Now I want to make one to pound noodles...
I know, you are asking, "WHaaAAA?" So I will explain.
I like to cook strange, yet delectable things to eat.

One of my quirky passions is pasta.
Buckwheat noodles is one of those weird things. Anyone into Asian noodles will tell you that buckwheat soba (similar to ramen) is a unique, and yummy thing to enjoy.
But kneading buckwheat soba dough is a PITA. It is so tough, that I have to put it in a zip-lock gallon baggie, and then put it on a towel on the floor, and stomp it barefoot for about a half hour to make it mallable enough to run through my pasta machine. We are talking a HARD lump of dough.

A cool (and BEAUTIFUL) mallet like that looks like it would make my noodle pounding much easier on my poor widdle arthritic joints.
Ah, another project for my, "I want to make this!" list!!!

Good job.

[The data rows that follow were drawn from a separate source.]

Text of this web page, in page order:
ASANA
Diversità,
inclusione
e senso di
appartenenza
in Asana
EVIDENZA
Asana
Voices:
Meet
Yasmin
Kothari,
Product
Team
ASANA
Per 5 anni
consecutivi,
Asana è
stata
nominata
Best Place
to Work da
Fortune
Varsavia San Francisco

Lucky people in your Woodworking group. 

~M


----------



## Stick486 (Jan 4, 2013)

Herb Stoops said:


> Last night was our annual December meeting at the NW Woodworkers Assoc.
> In the spirit of the season I presented the members with something useful for their toolbox.
> 
> Herb


Holy Smoely Herb...
those are 1st rate..


----------



## Cherryville Chuck (Sep 28, 2010)

Herb the first think I thought of when I saw all those mallets was a percussion band playing pails, buckets, wooden blocks,etc. 

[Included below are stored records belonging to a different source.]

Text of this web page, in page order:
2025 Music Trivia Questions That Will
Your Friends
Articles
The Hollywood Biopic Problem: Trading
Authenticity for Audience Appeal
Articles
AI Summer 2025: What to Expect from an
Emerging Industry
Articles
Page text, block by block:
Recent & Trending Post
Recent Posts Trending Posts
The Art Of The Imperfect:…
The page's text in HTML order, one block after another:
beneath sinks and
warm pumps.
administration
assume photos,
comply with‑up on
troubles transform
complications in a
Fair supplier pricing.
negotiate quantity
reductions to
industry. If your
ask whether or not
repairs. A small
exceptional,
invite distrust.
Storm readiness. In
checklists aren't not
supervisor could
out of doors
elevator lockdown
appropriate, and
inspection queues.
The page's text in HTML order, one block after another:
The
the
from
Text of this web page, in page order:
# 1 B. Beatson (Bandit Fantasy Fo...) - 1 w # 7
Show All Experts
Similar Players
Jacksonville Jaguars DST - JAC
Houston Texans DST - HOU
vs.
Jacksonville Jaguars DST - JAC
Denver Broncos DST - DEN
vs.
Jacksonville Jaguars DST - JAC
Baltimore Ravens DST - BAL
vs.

Seriously, nice work. Technically I'm in the NW. Did you make one for me?


----------



## Stick486 (Jan 4, 2013)

Moz said:


> Those are BEAUTIFUL!
> 
> Now I want to make one to pound noodles...
> I know, you are asking, "WHaaAAA?" So I will explain.
> ...


Farmer grain > dough kneader > dough roller machine > noodle slicer..


----------



## ksidwy (Jul 13, 2013)

You really do a excellent job Herb! As said by Charles( *Cherryville Chuck* ) would be great, to be Technically in the NWIf. Congrats.

Sid.


----------



## Nickp (Dec 4, 2012)

Very nice...they're lucky to have you...

Moving to the NE anytime soon...?


----------



## Stick486 (Jan 4, 2013)

Nickp said:


> Very nice...they're lucky to have you...
> 
> Moving to the NE anytime soon...?


you move to the NW along w/ everybody else and we all can be neighbors...


----------



## Nickp (Dec 4, 2012)

Stick486 said:


> you move to the NW along w/ everybody else and we all can be neighbors...


Good point...I'll get my compass ready...


----------



## Stick486 (Jan 4, 2013)

Nickp said:


> Good point...I'll get my compass ready...


see ya there...
and that gives a forward base to launch the *''GREAT RAID''*......


----------



## DonkeyHody (Jan 22, 2015)

Hey Herb,
I wanna be your friend! I like the benefits . . .


----------



## schnewj (Nov 18, 2013)

:crying:I want one!:crying:

Nice job, Herb! I have had one of these on my to do list for awhile. You may have just motivated me.


----------



## TwoSkies57 (Feb 23, 2009)

Those guys are gonna love em!!!! 

I made a rather crude version of that some 30 years ago and I'm still beating the snot out of it..


----------



## OPG3 (Jan 9, 2011)

Herb,

Is it too late to join?

Otis Guillebeau from Auburn, Georgia


----------



## Web Shepherd (Feb 8, 2012)

> Now I want to make one to pound noodles...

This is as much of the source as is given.